Al este, una constelación de luces en silos, grúas y eólicos brillan como pilotos de la noche, delimitando la zona industrial.

Propongo ir a saludar a Selma Lagerlöf.

-Le agradará saber que nos conocimos gracias a ella.

Carlota acepta de buena gana.

-Allí nos separamos -dice-, tú te vas con Chorima y yo me retiro, por ahora.
-¿Dónde vas a ir?
-Tengo una casita en Fortuna Beach.
-¡Fortuna Beach! -exclamo con asombro-. ¿Y no quieres que vaya contigo?
-No.
-¿Segura? ¿Vas a estar bien?
-Todas las casas se quedan vacías en esta época. ¡Es un paraíso okupa! -asegura, aunque poco convencida.

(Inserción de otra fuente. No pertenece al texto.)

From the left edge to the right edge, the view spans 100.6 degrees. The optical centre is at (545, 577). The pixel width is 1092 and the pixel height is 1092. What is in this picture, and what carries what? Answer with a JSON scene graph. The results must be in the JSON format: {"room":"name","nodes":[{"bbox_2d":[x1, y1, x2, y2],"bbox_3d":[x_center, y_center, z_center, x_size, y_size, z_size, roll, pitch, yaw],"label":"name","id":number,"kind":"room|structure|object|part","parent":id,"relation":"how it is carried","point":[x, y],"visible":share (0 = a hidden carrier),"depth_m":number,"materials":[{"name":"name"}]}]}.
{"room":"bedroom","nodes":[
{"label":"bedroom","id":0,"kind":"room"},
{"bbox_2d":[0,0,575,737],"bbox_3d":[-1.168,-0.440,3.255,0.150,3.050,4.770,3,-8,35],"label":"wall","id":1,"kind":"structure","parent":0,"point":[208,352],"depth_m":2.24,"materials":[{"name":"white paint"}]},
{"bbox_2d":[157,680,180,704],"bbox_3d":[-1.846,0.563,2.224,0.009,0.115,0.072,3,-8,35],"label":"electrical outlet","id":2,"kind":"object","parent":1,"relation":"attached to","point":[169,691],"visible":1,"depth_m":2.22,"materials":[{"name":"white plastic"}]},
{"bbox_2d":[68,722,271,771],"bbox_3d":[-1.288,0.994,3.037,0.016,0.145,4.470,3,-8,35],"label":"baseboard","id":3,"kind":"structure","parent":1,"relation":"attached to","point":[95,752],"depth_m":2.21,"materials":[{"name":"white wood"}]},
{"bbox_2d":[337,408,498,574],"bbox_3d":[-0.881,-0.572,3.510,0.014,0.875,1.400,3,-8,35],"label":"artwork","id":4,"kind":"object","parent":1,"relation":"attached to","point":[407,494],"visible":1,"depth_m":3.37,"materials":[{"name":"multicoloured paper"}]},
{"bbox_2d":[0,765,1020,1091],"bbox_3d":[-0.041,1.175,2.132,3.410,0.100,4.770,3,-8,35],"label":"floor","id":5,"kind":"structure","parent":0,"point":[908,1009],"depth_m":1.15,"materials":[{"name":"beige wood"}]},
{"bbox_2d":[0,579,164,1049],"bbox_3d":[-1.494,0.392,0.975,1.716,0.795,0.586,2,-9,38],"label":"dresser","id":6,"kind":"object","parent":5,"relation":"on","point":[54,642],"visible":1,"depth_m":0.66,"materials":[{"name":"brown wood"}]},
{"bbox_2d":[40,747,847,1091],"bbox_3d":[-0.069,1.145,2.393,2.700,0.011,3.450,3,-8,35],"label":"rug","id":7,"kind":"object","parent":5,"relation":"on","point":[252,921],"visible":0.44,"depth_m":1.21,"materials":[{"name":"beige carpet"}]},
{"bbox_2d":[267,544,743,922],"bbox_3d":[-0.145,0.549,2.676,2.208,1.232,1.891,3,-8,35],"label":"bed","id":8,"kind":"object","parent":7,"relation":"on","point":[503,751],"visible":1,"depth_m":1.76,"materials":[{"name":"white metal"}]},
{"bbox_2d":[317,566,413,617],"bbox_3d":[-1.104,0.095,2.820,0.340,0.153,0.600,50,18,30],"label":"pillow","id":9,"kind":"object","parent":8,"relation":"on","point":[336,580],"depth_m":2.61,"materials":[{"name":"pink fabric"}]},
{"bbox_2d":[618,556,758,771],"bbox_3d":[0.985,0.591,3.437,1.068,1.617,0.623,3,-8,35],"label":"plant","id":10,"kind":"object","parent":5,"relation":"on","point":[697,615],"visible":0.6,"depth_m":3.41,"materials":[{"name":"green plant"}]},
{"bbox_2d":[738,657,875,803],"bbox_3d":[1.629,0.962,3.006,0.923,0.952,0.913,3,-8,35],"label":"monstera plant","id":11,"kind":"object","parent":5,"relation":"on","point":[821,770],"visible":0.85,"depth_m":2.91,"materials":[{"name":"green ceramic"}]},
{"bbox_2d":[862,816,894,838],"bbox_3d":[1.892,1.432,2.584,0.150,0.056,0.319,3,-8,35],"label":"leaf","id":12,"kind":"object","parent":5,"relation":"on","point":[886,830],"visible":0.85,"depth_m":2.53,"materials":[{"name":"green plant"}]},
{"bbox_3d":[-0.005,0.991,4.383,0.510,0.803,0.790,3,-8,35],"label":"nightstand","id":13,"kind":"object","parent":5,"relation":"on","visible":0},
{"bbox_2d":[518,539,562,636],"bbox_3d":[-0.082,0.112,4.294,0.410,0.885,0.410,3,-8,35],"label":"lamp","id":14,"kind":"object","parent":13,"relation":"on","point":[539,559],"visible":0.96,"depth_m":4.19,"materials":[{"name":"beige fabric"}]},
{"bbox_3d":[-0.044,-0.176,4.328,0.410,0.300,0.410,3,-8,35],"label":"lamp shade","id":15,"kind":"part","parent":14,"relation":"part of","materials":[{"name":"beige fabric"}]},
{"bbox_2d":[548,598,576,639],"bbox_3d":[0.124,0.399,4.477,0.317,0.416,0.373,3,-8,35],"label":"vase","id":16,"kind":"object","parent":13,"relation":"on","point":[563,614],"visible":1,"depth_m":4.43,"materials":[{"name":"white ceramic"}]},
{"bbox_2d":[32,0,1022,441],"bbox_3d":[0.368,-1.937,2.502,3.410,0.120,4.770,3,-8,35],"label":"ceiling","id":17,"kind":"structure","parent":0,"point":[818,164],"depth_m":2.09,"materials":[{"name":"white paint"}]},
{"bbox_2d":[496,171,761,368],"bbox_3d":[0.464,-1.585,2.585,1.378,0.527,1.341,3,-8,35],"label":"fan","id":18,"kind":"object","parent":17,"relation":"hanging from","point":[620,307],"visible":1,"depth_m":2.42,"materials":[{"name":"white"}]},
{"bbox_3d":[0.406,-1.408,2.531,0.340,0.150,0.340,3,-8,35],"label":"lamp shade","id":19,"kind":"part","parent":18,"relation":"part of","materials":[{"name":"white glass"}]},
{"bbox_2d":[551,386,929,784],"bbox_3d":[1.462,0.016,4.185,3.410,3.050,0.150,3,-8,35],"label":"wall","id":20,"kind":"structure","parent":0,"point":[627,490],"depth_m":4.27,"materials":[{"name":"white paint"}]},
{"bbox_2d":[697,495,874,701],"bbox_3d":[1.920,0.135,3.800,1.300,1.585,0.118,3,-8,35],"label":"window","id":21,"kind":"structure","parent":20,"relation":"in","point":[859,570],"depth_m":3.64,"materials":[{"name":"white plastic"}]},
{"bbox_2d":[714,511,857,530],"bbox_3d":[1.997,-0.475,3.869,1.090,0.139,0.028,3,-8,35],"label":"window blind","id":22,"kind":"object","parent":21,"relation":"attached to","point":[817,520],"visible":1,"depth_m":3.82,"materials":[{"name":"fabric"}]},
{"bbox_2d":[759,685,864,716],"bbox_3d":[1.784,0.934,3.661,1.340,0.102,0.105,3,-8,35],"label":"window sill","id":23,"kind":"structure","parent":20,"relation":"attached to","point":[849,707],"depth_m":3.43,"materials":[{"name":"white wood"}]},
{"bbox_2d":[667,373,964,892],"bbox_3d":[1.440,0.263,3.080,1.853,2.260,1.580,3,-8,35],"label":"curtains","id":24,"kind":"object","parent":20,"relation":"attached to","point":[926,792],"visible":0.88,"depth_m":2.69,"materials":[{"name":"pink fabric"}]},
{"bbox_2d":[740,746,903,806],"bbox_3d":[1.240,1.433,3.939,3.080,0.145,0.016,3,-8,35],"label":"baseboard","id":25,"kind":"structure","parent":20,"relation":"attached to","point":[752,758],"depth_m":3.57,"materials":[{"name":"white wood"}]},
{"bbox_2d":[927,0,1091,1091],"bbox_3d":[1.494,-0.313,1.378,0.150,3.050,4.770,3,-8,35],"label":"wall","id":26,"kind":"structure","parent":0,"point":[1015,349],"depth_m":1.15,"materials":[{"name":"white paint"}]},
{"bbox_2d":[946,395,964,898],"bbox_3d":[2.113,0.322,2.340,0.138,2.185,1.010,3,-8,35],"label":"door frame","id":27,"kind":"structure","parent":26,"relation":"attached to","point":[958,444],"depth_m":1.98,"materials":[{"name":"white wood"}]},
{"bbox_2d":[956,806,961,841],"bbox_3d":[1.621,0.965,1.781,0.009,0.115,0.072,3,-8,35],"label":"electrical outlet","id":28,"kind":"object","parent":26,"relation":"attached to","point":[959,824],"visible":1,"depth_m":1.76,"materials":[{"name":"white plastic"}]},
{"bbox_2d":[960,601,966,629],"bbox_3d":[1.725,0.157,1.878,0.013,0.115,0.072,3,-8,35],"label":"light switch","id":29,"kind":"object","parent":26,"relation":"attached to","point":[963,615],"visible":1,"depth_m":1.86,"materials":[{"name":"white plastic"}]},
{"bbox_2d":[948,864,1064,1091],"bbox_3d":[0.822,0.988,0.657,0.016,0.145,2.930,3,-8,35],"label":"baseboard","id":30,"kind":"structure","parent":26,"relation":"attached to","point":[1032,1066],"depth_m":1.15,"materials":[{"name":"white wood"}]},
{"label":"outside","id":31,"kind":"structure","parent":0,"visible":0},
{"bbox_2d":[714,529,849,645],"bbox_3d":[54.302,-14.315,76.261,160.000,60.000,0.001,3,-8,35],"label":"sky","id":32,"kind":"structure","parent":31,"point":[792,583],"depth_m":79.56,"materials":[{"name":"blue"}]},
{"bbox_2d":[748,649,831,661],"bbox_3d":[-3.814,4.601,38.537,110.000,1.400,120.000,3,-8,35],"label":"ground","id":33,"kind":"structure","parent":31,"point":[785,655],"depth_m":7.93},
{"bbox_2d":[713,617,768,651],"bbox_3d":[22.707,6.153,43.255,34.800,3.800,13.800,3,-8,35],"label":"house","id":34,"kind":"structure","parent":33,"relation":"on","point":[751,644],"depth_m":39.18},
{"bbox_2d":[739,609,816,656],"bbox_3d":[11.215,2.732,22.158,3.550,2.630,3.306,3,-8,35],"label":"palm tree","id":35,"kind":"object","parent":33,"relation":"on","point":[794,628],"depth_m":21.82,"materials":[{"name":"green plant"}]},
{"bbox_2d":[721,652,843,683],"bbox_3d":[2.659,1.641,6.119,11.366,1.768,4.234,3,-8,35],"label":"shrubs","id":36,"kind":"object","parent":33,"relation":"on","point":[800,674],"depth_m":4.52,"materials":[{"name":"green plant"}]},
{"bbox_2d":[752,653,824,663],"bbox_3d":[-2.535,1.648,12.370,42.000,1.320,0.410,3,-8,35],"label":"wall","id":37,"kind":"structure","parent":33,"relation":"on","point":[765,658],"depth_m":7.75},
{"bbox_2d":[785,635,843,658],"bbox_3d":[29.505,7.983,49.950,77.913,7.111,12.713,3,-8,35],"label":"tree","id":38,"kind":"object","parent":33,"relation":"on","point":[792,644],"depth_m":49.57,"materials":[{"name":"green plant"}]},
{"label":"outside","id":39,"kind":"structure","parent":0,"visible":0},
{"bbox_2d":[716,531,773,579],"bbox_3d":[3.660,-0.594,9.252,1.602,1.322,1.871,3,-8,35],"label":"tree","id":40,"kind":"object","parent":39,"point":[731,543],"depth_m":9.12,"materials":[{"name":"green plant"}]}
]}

Conozco el lugar porque he pasado por allí en más de una ocasión, andando o en bici. La ruta discurre junto a la costa, hay que atravesar un bosque y una zona de acantilado. Con su pequeño embarcadero, Fortuna Beach es un rejunte de casas de madera muy coquetas y pegadas al mar, cerca de Rydebäck.

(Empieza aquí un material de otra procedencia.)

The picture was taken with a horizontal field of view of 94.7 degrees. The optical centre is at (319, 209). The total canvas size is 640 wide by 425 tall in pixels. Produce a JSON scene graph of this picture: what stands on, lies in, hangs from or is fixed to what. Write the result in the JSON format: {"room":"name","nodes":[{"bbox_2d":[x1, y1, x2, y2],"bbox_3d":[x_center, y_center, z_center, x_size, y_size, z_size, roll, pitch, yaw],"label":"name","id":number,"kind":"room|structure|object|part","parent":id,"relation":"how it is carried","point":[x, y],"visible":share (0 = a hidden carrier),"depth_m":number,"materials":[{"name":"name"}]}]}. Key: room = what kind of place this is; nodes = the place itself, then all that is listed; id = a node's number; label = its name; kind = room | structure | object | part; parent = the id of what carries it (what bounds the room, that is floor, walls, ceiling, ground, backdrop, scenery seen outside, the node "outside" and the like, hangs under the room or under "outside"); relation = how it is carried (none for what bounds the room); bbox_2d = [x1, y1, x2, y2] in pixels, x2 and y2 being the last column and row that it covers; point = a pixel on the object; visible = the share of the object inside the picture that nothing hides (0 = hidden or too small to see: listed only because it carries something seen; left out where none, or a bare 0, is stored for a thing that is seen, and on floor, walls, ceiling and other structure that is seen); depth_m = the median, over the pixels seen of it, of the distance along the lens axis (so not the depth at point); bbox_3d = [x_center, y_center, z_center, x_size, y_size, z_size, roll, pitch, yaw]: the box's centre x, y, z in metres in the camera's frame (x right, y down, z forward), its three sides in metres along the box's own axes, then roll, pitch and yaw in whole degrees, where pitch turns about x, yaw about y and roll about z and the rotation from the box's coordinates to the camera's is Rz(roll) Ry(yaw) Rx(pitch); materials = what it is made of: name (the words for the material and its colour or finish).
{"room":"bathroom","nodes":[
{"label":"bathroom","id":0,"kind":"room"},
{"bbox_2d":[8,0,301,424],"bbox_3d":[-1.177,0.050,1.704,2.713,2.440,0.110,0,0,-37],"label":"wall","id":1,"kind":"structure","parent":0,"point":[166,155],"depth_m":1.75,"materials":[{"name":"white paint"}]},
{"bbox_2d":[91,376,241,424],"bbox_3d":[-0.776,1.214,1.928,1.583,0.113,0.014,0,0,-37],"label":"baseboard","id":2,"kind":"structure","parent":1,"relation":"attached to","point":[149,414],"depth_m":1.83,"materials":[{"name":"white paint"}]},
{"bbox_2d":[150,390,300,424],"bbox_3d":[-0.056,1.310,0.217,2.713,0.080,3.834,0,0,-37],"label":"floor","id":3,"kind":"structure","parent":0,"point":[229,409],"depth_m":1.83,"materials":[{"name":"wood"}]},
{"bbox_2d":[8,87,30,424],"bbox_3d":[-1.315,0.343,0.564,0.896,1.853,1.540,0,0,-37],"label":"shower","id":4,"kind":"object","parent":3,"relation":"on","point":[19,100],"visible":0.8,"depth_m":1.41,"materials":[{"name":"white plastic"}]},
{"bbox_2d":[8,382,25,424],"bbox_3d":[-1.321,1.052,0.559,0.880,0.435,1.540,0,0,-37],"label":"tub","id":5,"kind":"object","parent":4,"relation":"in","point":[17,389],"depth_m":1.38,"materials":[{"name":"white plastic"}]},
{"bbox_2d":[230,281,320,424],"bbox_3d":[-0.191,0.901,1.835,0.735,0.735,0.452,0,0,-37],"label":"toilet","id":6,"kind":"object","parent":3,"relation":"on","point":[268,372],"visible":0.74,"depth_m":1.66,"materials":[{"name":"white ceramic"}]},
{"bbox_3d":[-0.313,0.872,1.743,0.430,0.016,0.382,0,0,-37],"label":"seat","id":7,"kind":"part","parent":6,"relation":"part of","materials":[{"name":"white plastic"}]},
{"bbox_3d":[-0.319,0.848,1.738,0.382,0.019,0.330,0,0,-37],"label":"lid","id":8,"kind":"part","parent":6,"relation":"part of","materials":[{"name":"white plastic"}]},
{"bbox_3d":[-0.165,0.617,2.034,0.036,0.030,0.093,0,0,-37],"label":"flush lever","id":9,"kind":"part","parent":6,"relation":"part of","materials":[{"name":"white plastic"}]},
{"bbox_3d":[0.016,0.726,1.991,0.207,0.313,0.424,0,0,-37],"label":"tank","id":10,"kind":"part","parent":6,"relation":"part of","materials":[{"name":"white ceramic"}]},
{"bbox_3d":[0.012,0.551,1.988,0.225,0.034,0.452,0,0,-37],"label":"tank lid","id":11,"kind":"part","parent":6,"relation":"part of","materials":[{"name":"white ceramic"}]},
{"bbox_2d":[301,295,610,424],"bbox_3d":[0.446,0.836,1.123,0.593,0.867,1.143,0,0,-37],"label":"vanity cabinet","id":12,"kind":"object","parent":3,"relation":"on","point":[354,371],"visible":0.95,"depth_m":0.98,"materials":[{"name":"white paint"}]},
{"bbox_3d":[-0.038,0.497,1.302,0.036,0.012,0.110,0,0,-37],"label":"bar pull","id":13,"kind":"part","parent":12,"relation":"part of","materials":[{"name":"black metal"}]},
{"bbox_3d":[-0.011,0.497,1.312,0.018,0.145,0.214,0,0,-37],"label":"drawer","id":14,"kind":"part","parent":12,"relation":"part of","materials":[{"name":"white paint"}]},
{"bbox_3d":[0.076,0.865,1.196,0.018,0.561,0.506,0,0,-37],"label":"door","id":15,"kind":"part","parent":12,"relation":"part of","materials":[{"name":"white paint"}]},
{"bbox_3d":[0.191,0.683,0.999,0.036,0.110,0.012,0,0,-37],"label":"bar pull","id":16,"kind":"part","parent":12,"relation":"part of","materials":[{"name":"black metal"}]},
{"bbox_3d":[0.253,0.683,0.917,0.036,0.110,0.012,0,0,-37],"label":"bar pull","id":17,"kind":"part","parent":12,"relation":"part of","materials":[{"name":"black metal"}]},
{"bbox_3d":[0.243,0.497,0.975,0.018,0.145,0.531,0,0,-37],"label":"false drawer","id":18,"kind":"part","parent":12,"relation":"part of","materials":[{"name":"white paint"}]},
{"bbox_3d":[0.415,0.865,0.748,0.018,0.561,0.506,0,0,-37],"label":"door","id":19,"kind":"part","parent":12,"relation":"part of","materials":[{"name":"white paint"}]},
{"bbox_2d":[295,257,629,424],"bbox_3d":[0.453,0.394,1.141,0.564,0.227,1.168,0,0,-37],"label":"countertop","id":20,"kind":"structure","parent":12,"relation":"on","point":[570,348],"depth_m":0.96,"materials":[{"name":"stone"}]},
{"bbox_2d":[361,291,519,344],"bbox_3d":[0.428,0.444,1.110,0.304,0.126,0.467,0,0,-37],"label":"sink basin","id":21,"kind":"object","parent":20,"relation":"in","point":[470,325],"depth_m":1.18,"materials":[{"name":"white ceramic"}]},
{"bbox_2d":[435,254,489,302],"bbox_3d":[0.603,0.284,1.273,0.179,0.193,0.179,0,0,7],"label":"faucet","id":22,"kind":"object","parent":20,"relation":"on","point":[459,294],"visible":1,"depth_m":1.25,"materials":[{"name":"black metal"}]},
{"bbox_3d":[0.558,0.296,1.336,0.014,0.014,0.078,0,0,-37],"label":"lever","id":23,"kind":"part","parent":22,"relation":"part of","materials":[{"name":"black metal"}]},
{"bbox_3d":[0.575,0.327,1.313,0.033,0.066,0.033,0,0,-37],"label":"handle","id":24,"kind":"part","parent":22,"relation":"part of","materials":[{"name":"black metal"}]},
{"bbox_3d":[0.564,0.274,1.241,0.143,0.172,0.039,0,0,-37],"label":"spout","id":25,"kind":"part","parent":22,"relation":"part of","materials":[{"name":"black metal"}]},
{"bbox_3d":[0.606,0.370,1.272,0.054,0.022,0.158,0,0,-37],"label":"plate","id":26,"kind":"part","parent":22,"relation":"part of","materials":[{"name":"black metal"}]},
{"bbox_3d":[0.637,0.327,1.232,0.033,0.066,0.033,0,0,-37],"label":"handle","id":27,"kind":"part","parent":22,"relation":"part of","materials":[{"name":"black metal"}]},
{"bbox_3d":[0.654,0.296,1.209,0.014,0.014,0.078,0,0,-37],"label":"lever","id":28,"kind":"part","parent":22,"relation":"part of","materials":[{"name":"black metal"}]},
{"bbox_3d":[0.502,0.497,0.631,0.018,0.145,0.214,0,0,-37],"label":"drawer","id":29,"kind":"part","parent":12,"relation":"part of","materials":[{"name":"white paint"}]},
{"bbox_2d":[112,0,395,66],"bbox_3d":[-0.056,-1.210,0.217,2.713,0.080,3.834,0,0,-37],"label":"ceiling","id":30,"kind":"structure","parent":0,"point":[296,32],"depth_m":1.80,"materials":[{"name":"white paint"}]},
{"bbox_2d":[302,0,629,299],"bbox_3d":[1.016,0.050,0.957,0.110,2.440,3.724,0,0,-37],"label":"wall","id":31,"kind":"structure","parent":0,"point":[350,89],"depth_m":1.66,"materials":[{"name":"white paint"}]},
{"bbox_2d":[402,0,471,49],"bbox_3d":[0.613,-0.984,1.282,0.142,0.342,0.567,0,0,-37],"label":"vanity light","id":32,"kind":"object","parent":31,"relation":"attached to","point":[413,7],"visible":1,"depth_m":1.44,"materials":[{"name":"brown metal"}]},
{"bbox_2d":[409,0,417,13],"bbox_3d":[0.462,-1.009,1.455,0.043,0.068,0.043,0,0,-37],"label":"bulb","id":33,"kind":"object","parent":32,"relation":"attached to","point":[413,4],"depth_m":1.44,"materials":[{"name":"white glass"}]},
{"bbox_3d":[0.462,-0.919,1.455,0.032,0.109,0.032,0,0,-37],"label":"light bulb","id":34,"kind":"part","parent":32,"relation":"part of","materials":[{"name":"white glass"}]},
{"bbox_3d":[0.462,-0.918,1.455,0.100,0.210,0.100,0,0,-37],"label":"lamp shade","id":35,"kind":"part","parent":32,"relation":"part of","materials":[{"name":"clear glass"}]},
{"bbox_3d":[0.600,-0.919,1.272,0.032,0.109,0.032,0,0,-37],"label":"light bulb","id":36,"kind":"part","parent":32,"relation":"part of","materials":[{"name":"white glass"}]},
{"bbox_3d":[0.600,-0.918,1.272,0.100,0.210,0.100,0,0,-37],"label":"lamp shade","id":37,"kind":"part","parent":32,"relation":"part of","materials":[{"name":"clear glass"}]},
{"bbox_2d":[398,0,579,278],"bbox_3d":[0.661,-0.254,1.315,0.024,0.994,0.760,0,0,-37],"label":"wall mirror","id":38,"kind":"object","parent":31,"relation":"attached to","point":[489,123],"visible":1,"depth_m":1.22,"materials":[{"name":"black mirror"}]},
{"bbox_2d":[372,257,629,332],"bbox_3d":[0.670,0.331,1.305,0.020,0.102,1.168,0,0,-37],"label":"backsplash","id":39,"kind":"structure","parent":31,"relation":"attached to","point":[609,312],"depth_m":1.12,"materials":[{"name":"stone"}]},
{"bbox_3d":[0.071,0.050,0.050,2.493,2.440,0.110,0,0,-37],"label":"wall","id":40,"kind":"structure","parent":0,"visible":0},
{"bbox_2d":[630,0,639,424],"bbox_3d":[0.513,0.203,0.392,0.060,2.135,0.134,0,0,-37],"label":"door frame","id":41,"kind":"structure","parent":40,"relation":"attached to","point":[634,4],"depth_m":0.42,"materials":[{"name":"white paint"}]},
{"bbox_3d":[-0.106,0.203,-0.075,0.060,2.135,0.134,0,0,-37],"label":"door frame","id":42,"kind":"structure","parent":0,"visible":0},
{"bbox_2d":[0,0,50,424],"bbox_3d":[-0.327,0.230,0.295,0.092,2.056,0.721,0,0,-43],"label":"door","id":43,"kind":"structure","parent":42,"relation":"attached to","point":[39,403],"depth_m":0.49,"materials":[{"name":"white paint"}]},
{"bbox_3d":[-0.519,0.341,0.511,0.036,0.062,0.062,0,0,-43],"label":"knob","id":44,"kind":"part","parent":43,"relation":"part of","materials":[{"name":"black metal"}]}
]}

-Pero, ¿cómo te vas a ir hasta allá? Hay por lo menos seis kilómetros.
-No te preocupes por mi, tórtola.

Hemos tomado el camino de la alameda, en penumbra y solitario, haciendo rechinar la grava y cascando las hojas secas. El aire no es aire sino un destilado de la noche. Bordeamos el foso de la Citadel y, pasadas la torre del agua y la clínica, entre los cañones y los dientes de dinosaurio del paseo (unos bastiones defensivos), distinguimos la silueta de la escritora. Está de espaldas, frente al Sund, oteando el horizonte, una mano apoyada en la cabeza haciendo visera, en la otra sujeta un libro abierto. Selma es menuda como Carlota y tan joven como ella. Verlas juntas me resulta tan perturbador que desvío la mirada hacia los zapatones que asoman por debajo de su falda de pliegues. Apoyada en su hombro, Carlota le pasa los dedos por la cabeza y el pecho para sacarle las telarañas.

Nos despedimos poco después, junto a un búnker de la Segunda Guerra Mundial.

-Cuando quieras verme, usa la telepatía -me dice-. A lo mejor fue eso lo que te dijo Guido… Que la uses también con él.